Jane Cornett is our Director of Children’s and Youth Ministry. She is a very gifted person and she is devoted not just to children and youth, but to God and to the membership of her church in general. At the Feast of Pentecost – the birthday of the church – Jane had 12 people bake birthday cakes. For coffee hour that Sunday she had one cake at each of 12 tables in our church hall. Each table was labelled with a month from January to December and during coffee hour we sat at our birthday table. We ate cake with others from the church, and that day many of us got to know people a lot better than we had before. Indeed, many people met for the first time. I had many people tell me just how much it meant to get to know others that day. What changed from coffee hour the week previous? We had cake with people that were ‘new’ to us. While this idea was not a new one, it was a great gift that Jane brought to us. As Church we have to be willing and able to share our best recipes with one another. When something is filling and satisfying we should want others to taste the same dishes of love.

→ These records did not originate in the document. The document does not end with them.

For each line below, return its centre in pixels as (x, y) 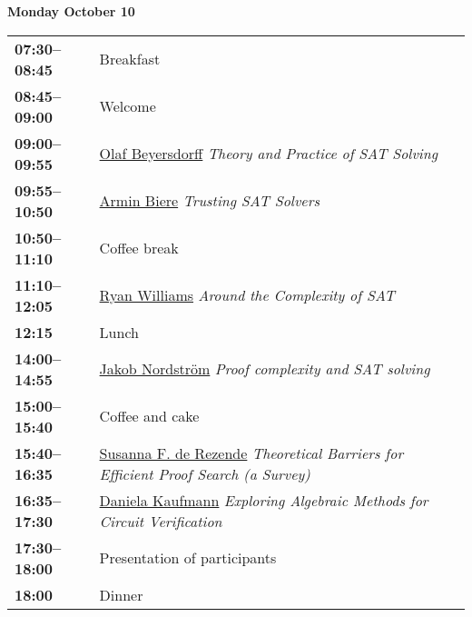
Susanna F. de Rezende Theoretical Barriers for (251, 453)
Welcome (128, 106)
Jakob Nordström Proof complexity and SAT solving (265, 369)
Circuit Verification (161, 521)
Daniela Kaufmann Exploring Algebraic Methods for (264, 500)
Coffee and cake (149, 416)
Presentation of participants (188, 558)
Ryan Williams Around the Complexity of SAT (247, 295)
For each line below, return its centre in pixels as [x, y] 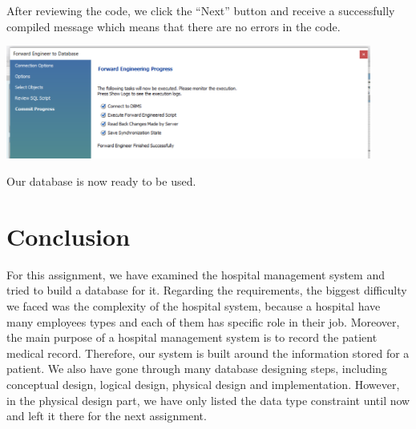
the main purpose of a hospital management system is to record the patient [192, 337]
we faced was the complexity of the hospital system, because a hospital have [194, 305]
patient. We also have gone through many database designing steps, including [197, 369]
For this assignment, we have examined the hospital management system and [196, 274]
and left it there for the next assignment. [107, 416]
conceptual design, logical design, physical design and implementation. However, [203, 384]
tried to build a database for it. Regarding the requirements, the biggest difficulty [207, 290]
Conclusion [69, 236]
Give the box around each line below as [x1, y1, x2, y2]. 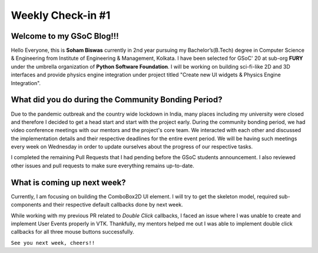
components [11, 201, 42, 208]
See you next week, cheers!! [11, 239, 95, 246]
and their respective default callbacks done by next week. [42, 201, 183, 208]
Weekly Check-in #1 [11, 9, 111, 22]
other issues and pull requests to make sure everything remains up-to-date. [11, 162, 194, 169]
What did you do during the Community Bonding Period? [11, 95, 223, 105]
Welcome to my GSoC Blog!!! [11, 31, 119, 41]
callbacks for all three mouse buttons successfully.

Today there were new guests at our Eucharistic Table and that is true many weeks that we have this feast. As church we have to ask ourselves if we are prepared for the stranger, the unknown guest, and whether we have made preparations so that he or she will be most welcomed at our table. When we dine together we get to know one another. How wonderful then it is that, as we feast on Eucharistic food, we welcome those we do not know and seek to know them better.
I love to eat – for all those reasons and for so many more. I love being church as well – great that these two things go so well together, especially in the Anglican Church.